I do measure mine every day. They get fresh food in the morning - 2/3 of a cup for the female and 2/3 + for the male. Usually his is all gone by the end of the day and she usually has a little left but it appears to have been squished by the beak in some way or another. There are some days that he doesn't finish all of his. In the afternoon they get fruit (a couple of slices) or large seeds, (a coffee scoop full [you know the scoops that used to come in the coffee cans - NOT the coffee]).

I have busy/bad days. Then they get 1/2 - 1/3 cup of seeds and some Harvest Gourmet blend.

I have given them pellets and they don't eat them but I still try.

Chris-Md has a great point.
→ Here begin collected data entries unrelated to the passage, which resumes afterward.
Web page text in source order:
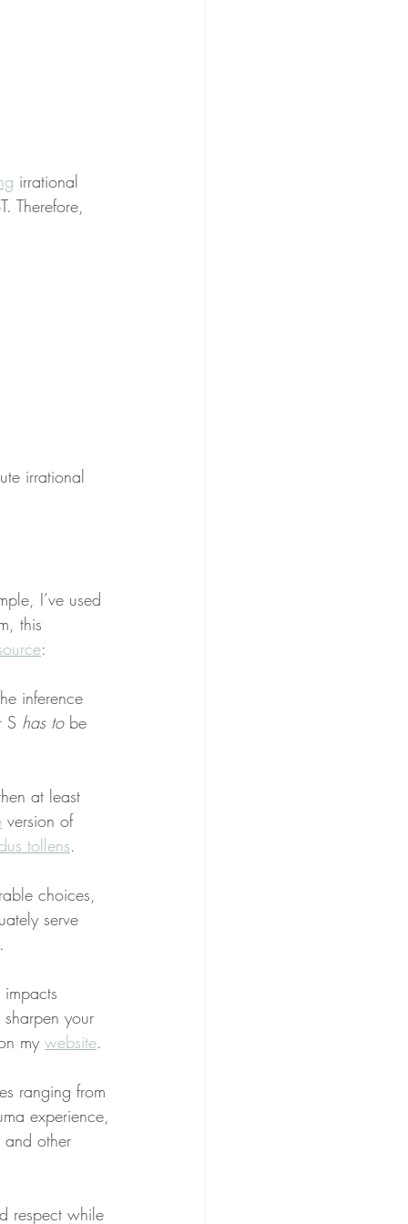
irrational
Therefore,
irrational
I’ve used
this
:
inference
S has to be
at least
version of
tollens.
choices,
serve
your
my website.
ranging from
experience,
and other
respect while

Don't over think this. It's too bad that the Eclectus have such a bad rap about their diet because they are the sweetest bird I have and I have a lot. :D
 
I've not really had a problem with feeding Venus, except when I brought her home, she wouldn't eat fresh food. She had been on a seed diet so I worked with her and switched it up. Venus also was deficient in vitamin A so I incorporate colorful, high in vitamin A foods like carrot, sweet potato, and red pepper. To get her to eat the good stuff, Stephen suggested grating so for those items she's fickle about, I grate them like carrot. It sticks to the other food so she ends up eating it. Another trick I use is my cup. If she's being difficult, I'll put her food in a coffee cup, with a spoon (she loves spoons), and she will come to me to see what I've got. Then climb on the cup and go to town. It never fails, she eats! I give her 1/2 cup in the morning, and in the evening around 5p. She gets snacks like an almond, nutraberry, or another fresh veg or fruit combo.
 
I am going to be getting a 12 week old in 5-6 weeks you say 1/2 cup and 1/3 cup is that in cup measures? as i do have these or you on about the food dishes/pots in the cages.
 
I am going to be getting a 12 week old in 5-6 weeks you say 1/2 cup and 1/3 cup is that in cup measures? as i do have these or you on about the food dishes/pots in the cages.



I used a conversion table and 1/2 c is about 118 ml, and 1/3 c is just under 79 ml. I hope that helps.
 
Thank you, thank you, thank you. I laughed at the female politely pushing your finger away, Venus does this and I'm mesmerized by it, lol. This is a great post, thank you for sharing your knowledge, both you and Stephen have been so valuable to me with Venus.

BTW, we are heading to the vet in the next hour for the Diva's check up. So far this morning she keeps pushing my hand away, lol. I hope she's in a better mood soon!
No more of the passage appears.